As a child gets older, I am thinking it will get easier (maybe just different? new issues instead of these?) At any rate, toddlers and preschoolers are especially difficult. They don't know yet to be careful and are too young for too much personal responsibility and are so oral. We decided to do preschool at home. I AM NOT SAYING YOU SHOULD DO THIS. I am just saying it was our best way to move forward at the time. My older child has just gone gluten-free as well, so now we have all of the 6 year old gluten-free issues. (Birthday parties, etc.) Would your child's classroom use only gluten-free art supplies and soap for you? I used to teach preschool and had years with highly allergic children (mostly peanuts and tree nuts) in my class. I was always glad to do whatever I could to make them safe and happy. With crayola having so many options, this wouldn't be too hard.

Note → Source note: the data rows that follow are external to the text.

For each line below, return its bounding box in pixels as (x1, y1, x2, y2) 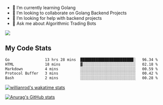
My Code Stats (5, 44, 52, 52)
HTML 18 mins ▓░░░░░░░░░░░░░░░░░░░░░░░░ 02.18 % (5, 62, 158, 67)
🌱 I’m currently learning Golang (12, 5, 76, 10)
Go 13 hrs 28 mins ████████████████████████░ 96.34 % (5, 57, 158, 62)
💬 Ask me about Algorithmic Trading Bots (12, 20, 96, 26)
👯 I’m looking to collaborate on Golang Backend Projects (12, 10, 127, 16)
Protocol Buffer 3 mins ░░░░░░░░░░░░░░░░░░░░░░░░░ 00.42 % (5, 71, 158, 76)
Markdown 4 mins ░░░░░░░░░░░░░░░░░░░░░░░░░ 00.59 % (5, 66, 158, 71)
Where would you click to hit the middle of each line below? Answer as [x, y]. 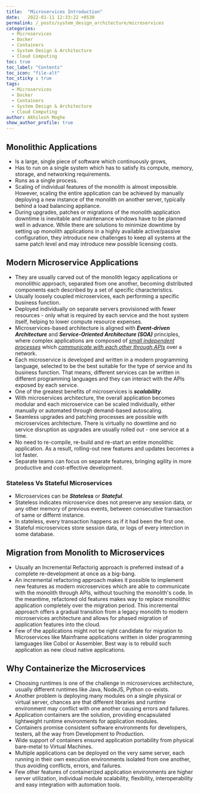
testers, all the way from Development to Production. [80, 734]
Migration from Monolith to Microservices [86, 553]
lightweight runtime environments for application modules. [87, 721]
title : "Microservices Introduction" [54, 12]
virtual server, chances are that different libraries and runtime [90, 702]
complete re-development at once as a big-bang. [75, 574]
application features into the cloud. [58, 624]
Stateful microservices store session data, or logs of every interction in [102, 528]
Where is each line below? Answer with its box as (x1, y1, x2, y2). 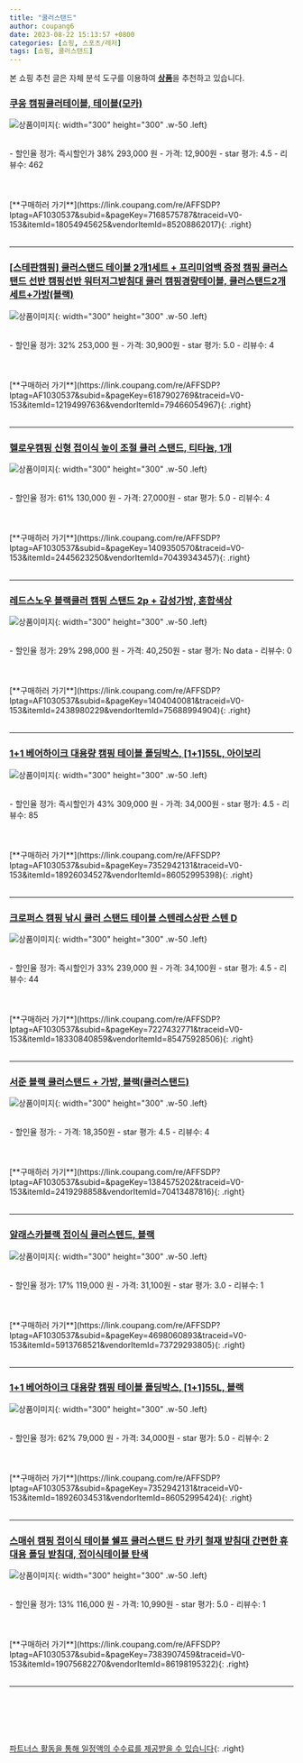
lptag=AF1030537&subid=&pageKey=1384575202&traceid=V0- (9, 1177, 245, 1188)
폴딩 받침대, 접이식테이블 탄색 (28, 1547, 149, 1560)
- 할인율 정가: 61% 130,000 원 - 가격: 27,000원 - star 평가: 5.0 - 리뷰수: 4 (9, 492, 271, 503)
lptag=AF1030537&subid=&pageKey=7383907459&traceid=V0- (9, 1649, 245, 1660)
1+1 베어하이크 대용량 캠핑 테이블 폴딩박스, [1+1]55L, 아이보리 (9, 748, 262, 760)
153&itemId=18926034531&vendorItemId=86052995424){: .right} (9, 1492, 252, 1502)
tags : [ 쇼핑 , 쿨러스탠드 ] (9, 47, 94, 56)
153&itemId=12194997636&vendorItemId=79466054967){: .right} (9, 399, 252, 410)
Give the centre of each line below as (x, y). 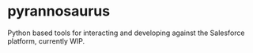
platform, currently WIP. (46, 41)
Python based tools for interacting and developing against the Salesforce (126, 33)
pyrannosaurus (59, 11)
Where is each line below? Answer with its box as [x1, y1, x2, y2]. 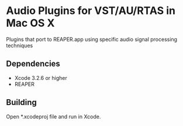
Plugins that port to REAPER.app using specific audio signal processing [6, 36, 177, 43]
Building [6, 97, 37, 107]
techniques [6, 42, 33, 49]
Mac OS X [6, 16, 55, 30]
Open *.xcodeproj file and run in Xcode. [6, 113, 101, 120]
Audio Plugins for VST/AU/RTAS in [6, 4, 175, 17]
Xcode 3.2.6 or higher [14, 74, 67, 81]
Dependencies [6, 59, 60, 69]
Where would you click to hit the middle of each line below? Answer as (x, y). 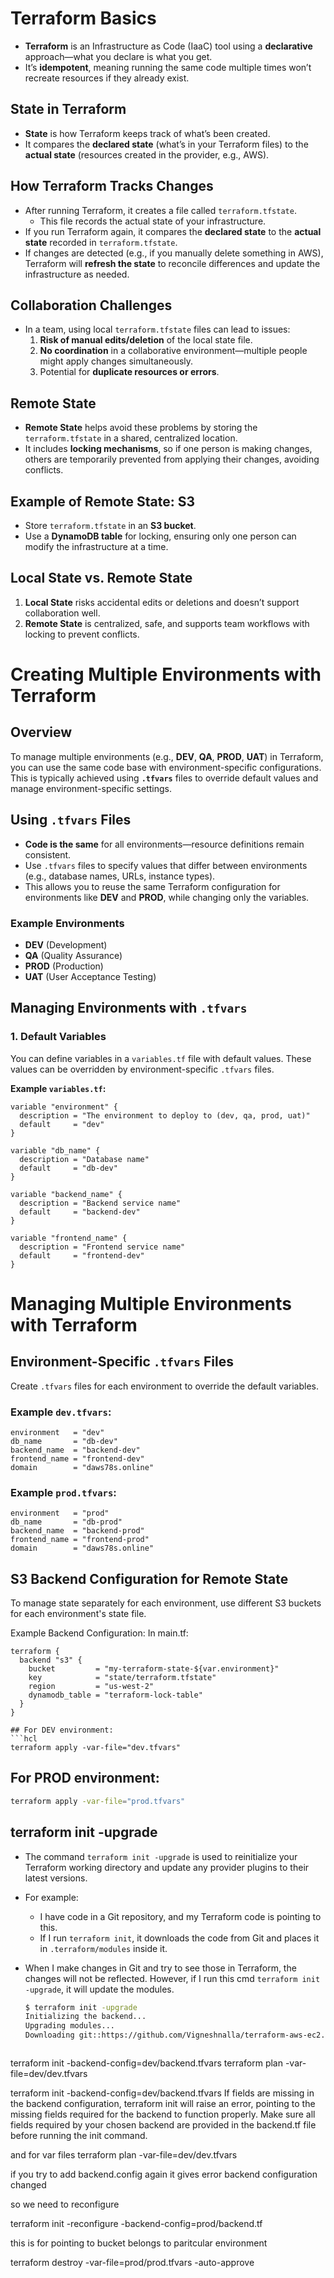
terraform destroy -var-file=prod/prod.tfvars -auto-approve (132, 2263)
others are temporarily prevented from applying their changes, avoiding (172, 459)
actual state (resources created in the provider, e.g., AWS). (147, 154)
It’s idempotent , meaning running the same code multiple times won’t (168, 67)
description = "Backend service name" (100, 1203)
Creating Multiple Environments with (166, 674)
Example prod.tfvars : (63, 1492)
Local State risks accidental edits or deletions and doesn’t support (162, 602)
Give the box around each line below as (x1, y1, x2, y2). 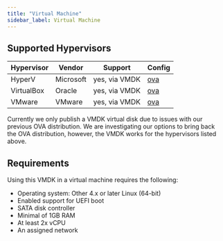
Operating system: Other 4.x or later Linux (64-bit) (17, 189, 161, 198)
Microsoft (55, 74, 87, 84)
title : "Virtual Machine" (7, 10, 82, 17)
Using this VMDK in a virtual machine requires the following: (7, 176, 179, 184)
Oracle (55, 86, 78, 96)
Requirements (7, 157, 69, 169)
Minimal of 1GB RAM (17, 211, 76, 219)
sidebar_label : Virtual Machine (7, 17, 100, 24)
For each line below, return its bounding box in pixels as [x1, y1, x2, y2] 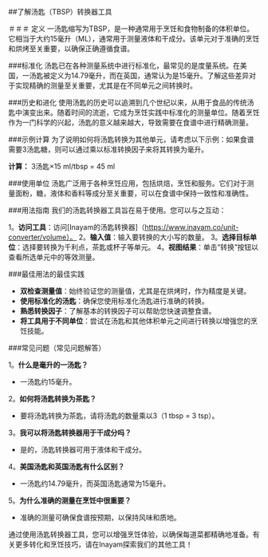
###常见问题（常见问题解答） [8, 343, 106, 353]
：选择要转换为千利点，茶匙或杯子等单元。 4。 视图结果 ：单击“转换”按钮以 [15, 243, 259, 251]
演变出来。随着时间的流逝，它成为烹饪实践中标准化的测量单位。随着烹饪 [22, 108, 260, 117]
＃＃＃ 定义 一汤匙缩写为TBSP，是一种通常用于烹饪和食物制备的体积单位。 [8, 24, 254, 34]
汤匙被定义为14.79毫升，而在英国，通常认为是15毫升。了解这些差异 [29, 71, 250, 80]
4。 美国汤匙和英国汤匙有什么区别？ [8, 462, 125, 471]
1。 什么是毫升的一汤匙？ [8, 360, 89, 369]
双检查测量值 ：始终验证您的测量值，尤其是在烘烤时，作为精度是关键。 [19, 286, 251, 295]

You could make gluten-free playdough with gluten-free flour to take in (or the class could make it as a project). Crayola model magic is gluten-free. I have also heard that beeswax is a good modeling alternative. I don't know how old your child is, but even a simple lesson about hand-washing and table wiping might benefit him/her and the children is that class. I have often thought about taking photos of different things we do to make things safe and then putting them in a book form with simple text. This could be made at home and then shared with the class. Children (preschoolers) are generally very empathetic and want to help.

I don't know if any of this is helpful. I hope you are able to work out the very best situation for your family.

Best wishes and hang in there!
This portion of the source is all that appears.